Воротынцев вскочил – и вот уже забыл сон. Ел быстро кашу деревянной ложкой широкой, раздирающей рот, и тут же часы карманные заводил, и пояс надевал, и бинокль, шинель, соображал: куда ж ему теперь?
Стёкла позванивали, передавалась тряска и всему дому, но изнутри, как всегда, плохо понимались направления выстрелов и разрывов.
Дочиста выбрал всё из котелка, а кашевар ждал в прихожей, котелок-то небось его собственный, – по плечу его, “спасибо, братец”, – и выскочил из дому к окопам, едва не весёлый.
Зябкое было утро. В объёмной развёрнутой низине на западе стлался туман. Близко черно рванулся фугас, посвистели осколки. Переждав их за кирпичной стеной сарая, Воротынцев крупно побежал – к ближнему окопу, да к тому взводу как раз, который вчера оскандалился перед генералом. И впрыгнул в окоп меж двумя солдатами. Хорошо отрыли! – в полный рост и с нишами, и даже скамеек натащили, мягких стульев, озорники. А щепой поранит.
А полевей, в накиданной земле бруствера, в проделанной для него поперечной канавке, с боками, охранёнными землёй, мордой вперёд на неприятеля, а хвостом к своим солдатам стоял, величиною с кошку, игрушечный лев с прекрасной начёсанной песочной шерстью.

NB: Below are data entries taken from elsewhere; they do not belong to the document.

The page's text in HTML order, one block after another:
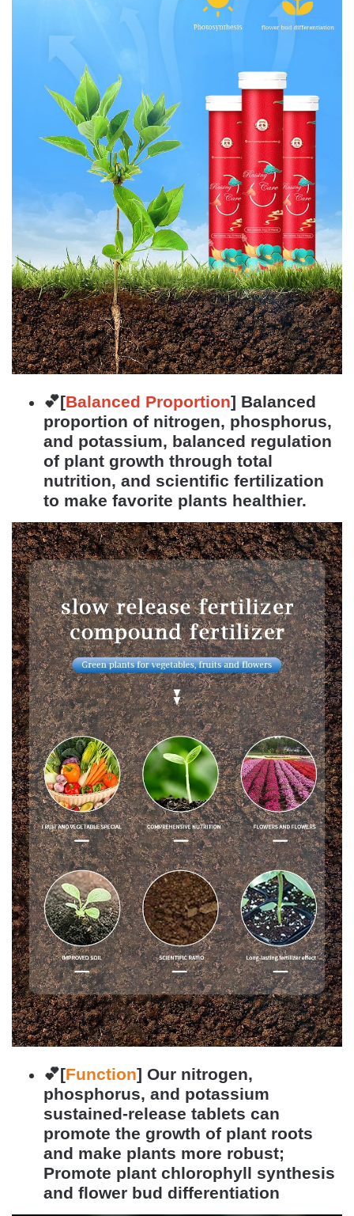
💕[Balanced Proportion] Balanced
proportion of nitrogen, phosphorus,
and potassium, balanced regulation
of plant growth through total
nutrition, and scientific fertilization
to make favorite plants healthier.
💕[Function] Our nitrogen,
phosphorus, and potassium
sustained-release tablets can
promote the growth of plant roots
and make plants more robust;
Promote plant chlorophyll synthesis
and flower bud differentiation
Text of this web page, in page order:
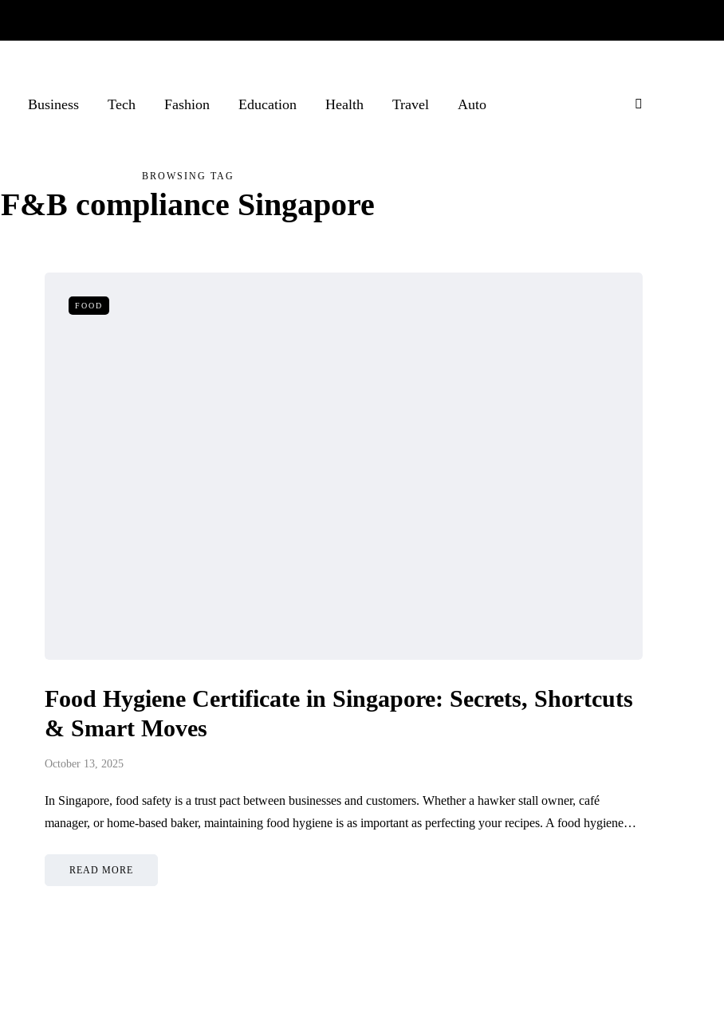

– Ваше выс-ла-ро-дие, этот зверь – как называется?
– Ну, говорили ж…
Всё-таки ждали ещё подтверждения.
– Лев. А где взяли?
– А вот город проходили.
– А он из тряпки или твёрдый?
– Твёрдый.
Снаряды летели и летели, пока ещё не густо и не точно, со злой весёлостью обещая горячий денёк. В одиночку б уже пригнуться, приткнуться в земляную стенку головой и молчать – но друг перед другом стояли задорно. И этот лев. Понравилось Воротынцеву. Из утренней растерянности и нерешённости отливалось сразу бодрое начало дня.

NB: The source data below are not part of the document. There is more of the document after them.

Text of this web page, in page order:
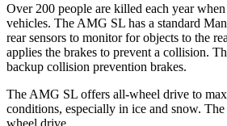
Over 200 people are killed each year
vehicles. The AMG SL has a standard
rear sensors to monitor for objects to the
applies the brakes to prevent a collision.
backup collision prevention brakes.
The AMG SL offers all-wheel drive to
conditions, especially in ice and snow.
wheel drive.
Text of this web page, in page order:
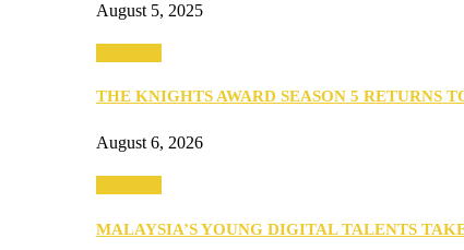
August 5, 2025
THE KNIGHTS AWARD SEASON 5 RETURNS
August 6, 2026
MALAYSIA’S YOUNG DIGITAL TALENTS
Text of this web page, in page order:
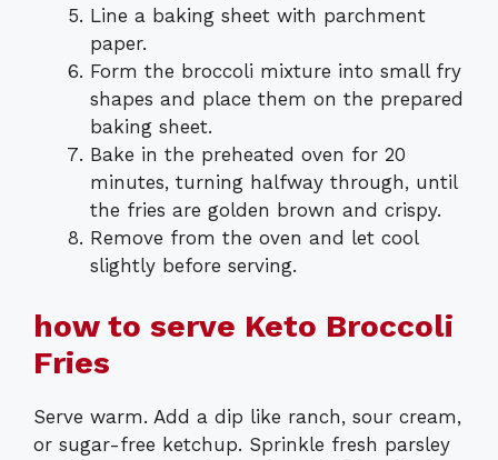
Line a baking sheet with parchment
paper.
Form the broccoli mixture into small fry
shapes and place them on the prepared
baking sheet.
Bake in the preheated oven for 20
minutes, turning halfway through, until
the fries are golden brown and crispy.
Remove from the oven and let cool
slightly before serving.
how to serve Keto Broccoli
Fries
Serve warm. Add a dip like ranch, sour cream,
or sugar-free ketchup. Sprinkle fresh parsley
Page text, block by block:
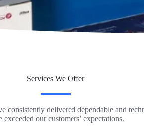
Services We Offer
delivered dependable and
exceeded our customers’ expectations.
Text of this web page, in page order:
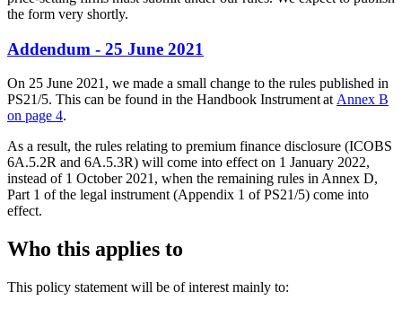
the form very shortly.
Addendum - 25 June 2021
On 25 June 2021, we made a small change to the rules published in
PS21/5. This can be found in the Handbook Instrument at Annex B
on page 4.
As a result, the rules relating to premium finance disclosure (ICOBS
6A.5.2R and 6A.5.3R) will come into effect on 1 January 2022,
instead of 1 October 2021, when the remaining rules in Annex D,
Part 1 of the legal instrument (Appendix 1 of PS21/5) come into
effect.
Who this applies to
This policy statement will be of interest mainly to:

Отсюда обзор был очень просторный, но половина всей огляди плавала в тумане, а по верхам тумана хорошо обозначались огневатые вспышки тех немецких батарей, что стояли повыше. Вот и работа нелишняя пока: лист бумаги на планшетку, поставить по компасу, отметиться по мельнице – она как раз с этого места длинно-изогнутого окопа вся была на прозор видна, и чертить расположение батарей, беря дальности на глаз, а можно и делениями бинокля. Воротынцев любил артиллерийские работы, он одно лето по собственному желанию проходил курс в офицерской артиллерийской школе в Луге и много набрался там.
– Ребя-а, а пошто наши не отвечают? – спрашивали друг у друга, но косились на Воротынцева.